Results: 12 HLA B27 positive, 6 HLA B27 negative ERA patients and 6 HLA B27 negative HC were included. Clinical features such as arthritis, enthesitis and sacroiliitis were more common in HLA-B27 positive ERA patients than in B27 negative patients (Table1). HLA B27 positive patients had higher disease activity compared with HLA B27 negative patients.
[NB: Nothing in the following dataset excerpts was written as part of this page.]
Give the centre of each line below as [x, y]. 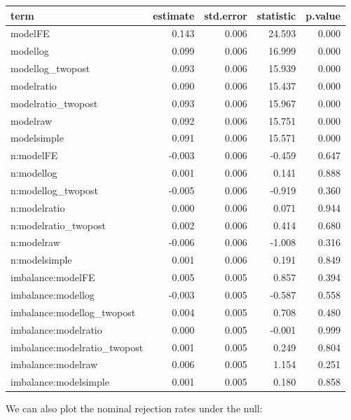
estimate [174, 15]
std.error [226, 15]
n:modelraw [35, 242]
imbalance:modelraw [54, 364]
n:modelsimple [41, 260]
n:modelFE [34, 155]
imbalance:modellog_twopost [73, 312]
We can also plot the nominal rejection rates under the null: [134, 408]
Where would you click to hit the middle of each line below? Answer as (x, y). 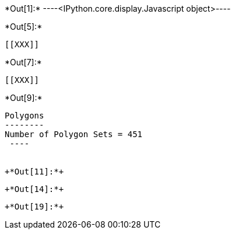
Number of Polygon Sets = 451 (74, 134)
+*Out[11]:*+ (34, 172)
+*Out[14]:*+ (34, 189)
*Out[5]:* (24, 27)
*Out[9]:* (24, 98)
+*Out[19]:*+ (34, 207)
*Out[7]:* (23, 62)
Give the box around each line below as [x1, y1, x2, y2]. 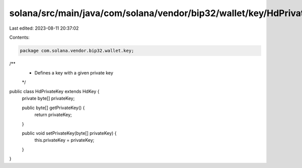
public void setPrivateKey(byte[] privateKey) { [22, 130, 117, 136]
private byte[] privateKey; [22, 96, 75, 102]
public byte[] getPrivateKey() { [22, 105, 85, 111]
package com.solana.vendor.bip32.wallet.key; [20, 48, 134, 53]
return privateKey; [34, 112, 72, 118]
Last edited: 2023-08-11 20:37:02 [9, 25, 79, 31]
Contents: [9, 34, 30, 40]
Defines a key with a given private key [34, 70, 113, 76]
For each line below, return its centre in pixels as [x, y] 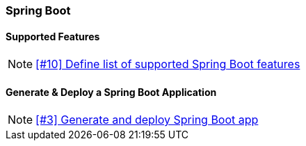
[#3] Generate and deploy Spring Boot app [147, 120]
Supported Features [53, 36]
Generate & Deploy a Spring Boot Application [111, 92]
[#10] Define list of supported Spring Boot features [168, 64]
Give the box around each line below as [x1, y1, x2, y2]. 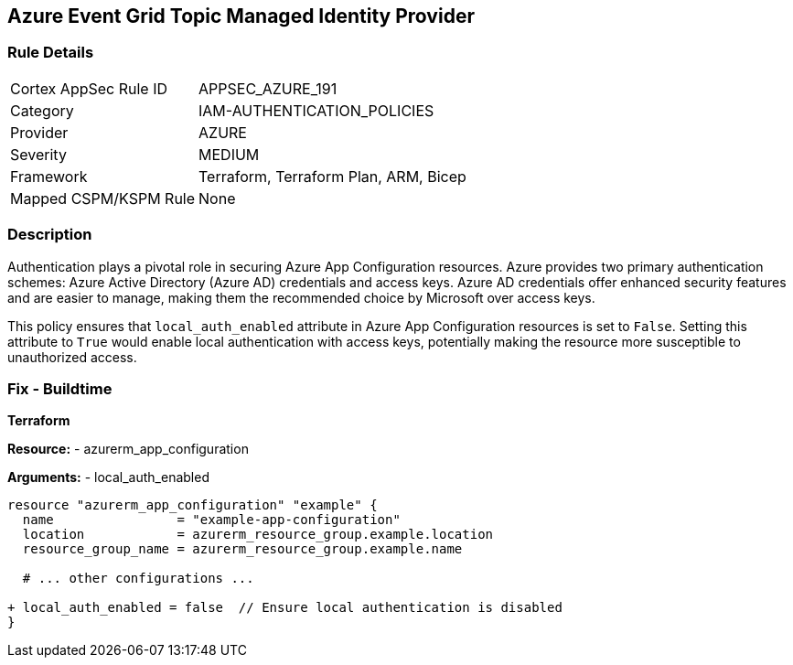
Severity [10, 145, 67, 164]
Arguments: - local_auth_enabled [7, 469, 209, 486]
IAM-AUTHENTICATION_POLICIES [198, 101, 434, 120]
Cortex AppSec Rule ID [10, 79, 168, 98]
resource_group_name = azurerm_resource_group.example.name [22, 542, 463, 557]
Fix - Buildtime [7, 379, 113, 398]
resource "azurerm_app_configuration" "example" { [7, 498, 378, 513]
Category [10, 101, 74, 120]
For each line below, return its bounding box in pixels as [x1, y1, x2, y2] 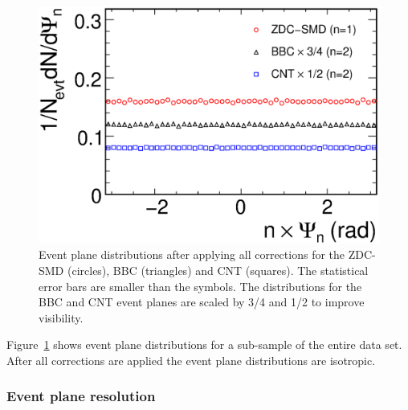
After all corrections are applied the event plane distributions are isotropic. [6, 351, 376, 368]
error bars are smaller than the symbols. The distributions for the [39, 277, 362, 294]
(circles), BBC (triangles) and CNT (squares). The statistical [67, 262, 369, 278]
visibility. [39, 309, 84, 326]
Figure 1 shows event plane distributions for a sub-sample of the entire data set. [6, 336, 402, 353]
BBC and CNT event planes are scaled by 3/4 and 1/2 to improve [39, 293, 365, 310]
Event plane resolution [6, 386, 156, 406]
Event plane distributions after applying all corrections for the [39, 246, 345, 263]

Monocytes of HLA-B27 positive ERA patients had more than 1.5-fold increase in mRNA expression of IL-1β, NLRP3, and TLR4 than HC. On the other hand, monocytes from HLA-B27 positive ERA patients also had more than 1.5-fold increase in mRNA expression of IL-18, NLRP3, and TLR4 as compared to monocytes from HLA-B27 negative patients. Monocytes from HLA B27 positive ERA patients produce more IL-1β than HLA B27 negative HC (p< 0.01). After LPS stimulation, there was further increase in mRNA expression of all the 4 genes and IL-1β production (p< 0.001). In comparison to HLA-B27 negative HC (p< 0.05) and HLA -B27 negative ERA patients (p< 0.05), the caspase expression was greater in HLA B27 positive ERA patients (Figure1). Expression of mRNA related to UPR activation (BiP and sXBP1, IRE1α) were similar in all 3 groups.



Paired analysis of monocytes from SFMCs of HLA B27 positive patients revealed 1.5-fold higher expression of IL-18, NLRP3, TLR4, BiP, sXBP 1, and IRE1α as compared to PBMCs. IL23R mRNA expression was only present in the monocytes isolated from SFMCs.

Conclusion: Activation of inflammasome pathway in the circulating monocytes and activation of both ER stress and inflammasome pathway at local site may contribute to higher inflammation burden and more severe disease in HLA-B27 positive ERA patients.